[Extracted data entries]
··········
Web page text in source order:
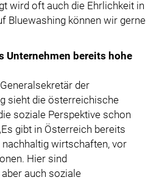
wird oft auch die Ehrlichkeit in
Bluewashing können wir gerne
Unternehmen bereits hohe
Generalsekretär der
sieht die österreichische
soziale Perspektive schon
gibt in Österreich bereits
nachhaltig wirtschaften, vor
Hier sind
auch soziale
··········
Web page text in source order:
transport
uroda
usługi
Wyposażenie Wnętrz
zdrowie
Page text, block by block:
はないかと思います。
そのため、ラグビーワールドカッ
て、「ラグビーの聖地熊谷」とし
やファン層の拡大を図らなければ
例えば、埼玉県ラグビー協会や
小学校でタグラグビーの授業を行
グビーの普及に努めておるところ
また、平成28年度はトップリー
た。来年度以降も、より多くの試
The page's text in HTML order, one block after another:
··········
What to produce: Among the records above, repeat exactly the line with "Page text, block", the line with "The page's text", and every line in between, and only those.

Result:
Page text, block by block:
はないかと思います。
そのため、ラグビーワールドカッ
て、「ラグビーの聖地熊谷」とし
やファン層の拡大を図らなければ
例えば、埼玉県ラグビー協会や
小学校でタグラグビーの授業を行
グビーの普及に努めておるところ
また、平成28年度はトップリー
た。来年度以降も、より多くの試
The page's text in HTML order, one block after another:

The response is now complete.